In my last blog post, I explained how advanced erasure codes can provide a higher level of reliability than more common RAID techniques. In this post, I’ll look at how vendors and open-source software projects are using erasure coding today, what we can look forward to in the future, and why erasure codes aren’t the data protection panacea some have made them out to be.
Erasure codes -- or, more specifically, erasure codes that provide data protection beyond double parity -- are today primarily used in scale-out object storage systems. These systems distribute the erasure encoded data blocks across multiple storage nodes to provide protection against, not just drive, but also node failures. Since object stores frequently hold hundreds of terabytes to petabytes of data, the 20 to 40% overhead of erasure coding allows operators to save racks of storage nodes when compared to the alternative, three- or four-way mirroring/replication.
Over the past year or two, most object stores, from commercial solutions like Data Direct Networks WOS and Caringo Swarm to open-source projects such as Ceph and Swift, have joined the pioneers of erasure coding, Cleversafe and Amplidata. Some object stores, like Ceph, limit the erasure coding to a single storage pool and rely on replication between storage pools, and therefore datacenters, to provide geographic protection.
The most sophisticated systems extend the erasure coding scheme to disperse encoded data chunks across multiple datacenters. A system using a 10-of-15 encoding scheme could store five chunks in each of five datacenters. This would allow the system to survive a datacenter failure with less than 40% storage overhead.
There’s no such thing as a free lunch, and storage system architects do have to pay a price for the high reliability and storage efficiency of erasure coding. The most obvious cost is in compute power. Calculating Reed-Solomon or turbo codes takes a lot more compute horsepower than simple parity, so systems using erasure coding need more CPU cores per PB than those using simple RAID. Luckily, the ceaseless increases in compute power predicted by Moore’s Law have made that compute power readily available.
But, unfortunately, regardless of how much CPU horsepower we throw at them, erasure codes will also have higher latency and require more back-end storage I/O operations than simpler data protection schemes like replication or parity RAID. Under normal conditions, a conventional RAID system can just read the data it needs, leaving its parity strips to be read only when it can’t read a data strip.

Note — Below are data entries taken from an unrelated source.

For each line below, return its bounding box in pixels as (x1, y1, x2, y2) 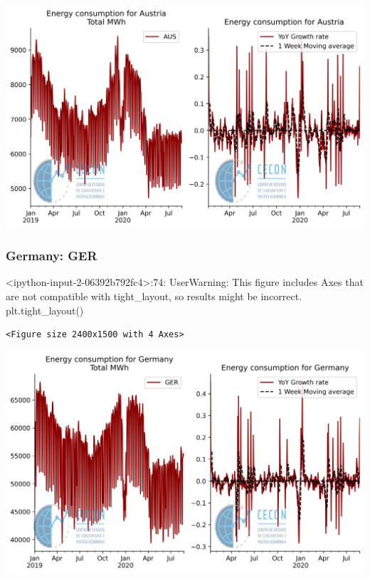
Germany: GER (6, 247, 97, 265)
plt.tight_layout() (6, 302, 84, 317)
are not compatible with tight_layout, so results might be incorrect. (6, 288, 302, 303)
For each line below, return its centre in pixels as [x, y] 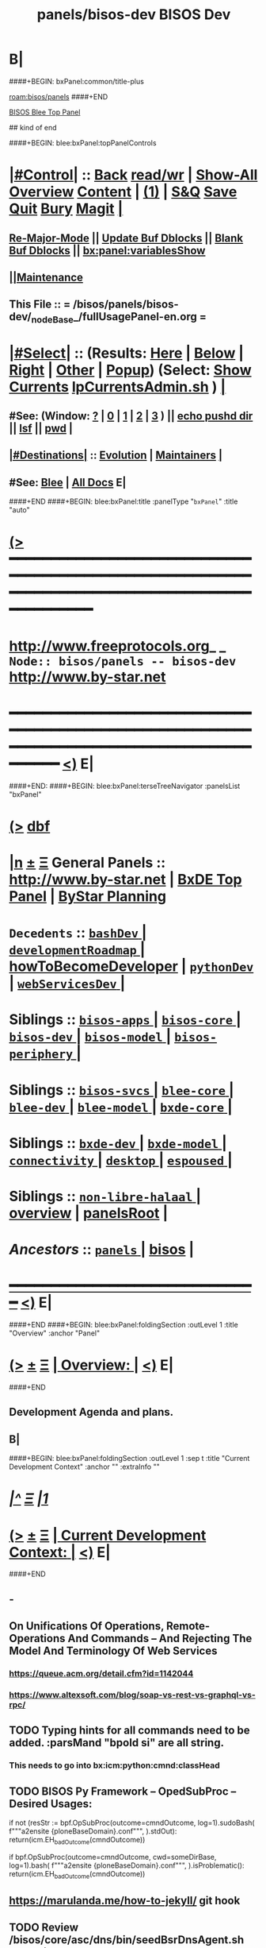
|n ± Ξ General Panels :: [87, 862]
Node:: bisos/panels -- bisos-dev [123, 661]
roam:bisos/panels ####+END [59, 96]
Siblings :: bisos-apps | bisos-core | [125, 1020]
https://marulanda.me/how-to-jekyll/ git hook [125, 1901]
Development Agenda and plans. [91, 1412]
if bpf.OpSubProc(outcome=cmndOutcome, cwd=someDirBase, [113, 1857]
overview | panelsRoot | [89, 1213]

An erasure coded system, even one using erasure codes across local drives, would have to read at least the minimum number of data strips needed to recover a data block and then recalculate the original data from them. For data encoded in, say, a 10-of-16 scheme, that would mean that even the smallest read would require 10 I/O operations on the back-end storage and a delay for the calculations.
When writing data, the latency and I/O amplification erasure coding creates is even worse. Imagine a database writing random 8K blocks to a storage system that uses a 10-of-16 encoding scheme. To write 8K of data, the system would have to read 10 strips, each of which is at least 4K to match up to today’s drive’s sector size, recalculate the coded strips, and write 16 strips back out, turning one I/O request into 26 I/O operations on the back end.

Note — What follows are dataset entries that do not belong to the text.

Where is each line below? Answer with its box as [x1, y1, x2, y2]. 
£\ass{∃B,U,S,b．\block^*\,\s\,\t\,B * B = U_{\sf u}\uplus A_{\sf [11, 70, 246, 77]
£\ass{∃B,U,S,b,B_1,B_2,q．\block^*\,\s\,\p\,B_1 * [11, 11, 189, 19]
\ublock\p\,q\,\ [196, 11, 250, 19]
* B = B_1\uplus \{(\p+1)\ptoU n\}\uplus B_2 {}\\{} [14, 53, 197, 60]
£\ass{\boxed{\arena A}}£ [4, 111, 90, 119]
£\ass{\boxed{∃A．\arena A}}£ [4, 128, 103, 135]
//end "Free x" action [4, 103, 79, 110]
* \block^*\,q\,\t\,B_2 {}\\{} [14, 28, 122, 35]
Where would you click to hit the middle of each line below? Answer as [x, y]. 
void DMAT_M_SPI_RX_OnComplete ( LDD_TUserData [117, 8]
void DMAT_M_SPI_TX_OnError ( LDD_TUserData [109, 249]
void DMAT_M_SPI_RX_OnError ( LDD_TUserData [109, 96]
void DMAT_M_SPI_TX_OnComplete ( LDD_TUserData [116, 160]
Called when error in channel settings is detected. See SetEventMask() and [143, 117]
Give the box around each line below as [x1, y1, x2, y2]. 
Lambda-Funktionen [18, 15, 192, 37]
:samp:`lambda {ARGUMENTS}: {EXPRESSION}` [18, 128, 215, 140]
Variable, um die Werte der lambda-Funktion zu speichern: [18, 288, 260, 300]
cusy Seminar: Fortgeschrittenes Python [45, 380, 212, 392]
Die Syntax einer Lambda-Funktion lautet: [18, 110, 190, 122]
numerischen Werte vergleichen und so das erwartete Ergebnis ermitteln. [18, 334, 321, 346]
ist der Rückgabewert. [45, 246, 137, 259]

On today’s scale-out object system, the access node that’s responding to a read request sends requests for all 16 stripes to the storage nodes holding them, and uses the first 10 responses to recalculate the data. Recalling all those data strips across the network is a significant amount of network traffic.
While today’s high-bandwidth, low-latency datacenter networks minimize this impact for local access, systems using dispersal codes to spread data strips across multiple datacenters will be performance limited by the bandwidth and latency of their WAN connections. Since these systems request all the data strips at once, and use the first to arrive, they consume network bandwidth, sending data strips that won’t be needed to retrieve the original data.
I’m hoping that one or more of the vendors making dispersal-based systems comes up with a system that will support a configuration where sufficient data strips to access the data are stored in a primary datacenter, and strips from remote datacenters are only recalled as needed. Such a system with a 10-of-20 coding scheme could keep 10 strips in the primary datacenter and five in each of two remote datacenters. The system could survive the loss of a datacenter with just 50% overhead
Regardless of how they’re implemented, high-reliability erasure codes are best suited to those applications that do large I/Os, just like the object stores where they’ve advanced from cutting-edge technology a few years ago to a standard feature today. Those looking to use them for more transactional applications will be disappointed at their performance.
Disclosure: Amplidata has been a client of DeepStorage LLC, and Mark Garos, CEO of Caringo, bought me a nice dinner the last time I saw him in New York.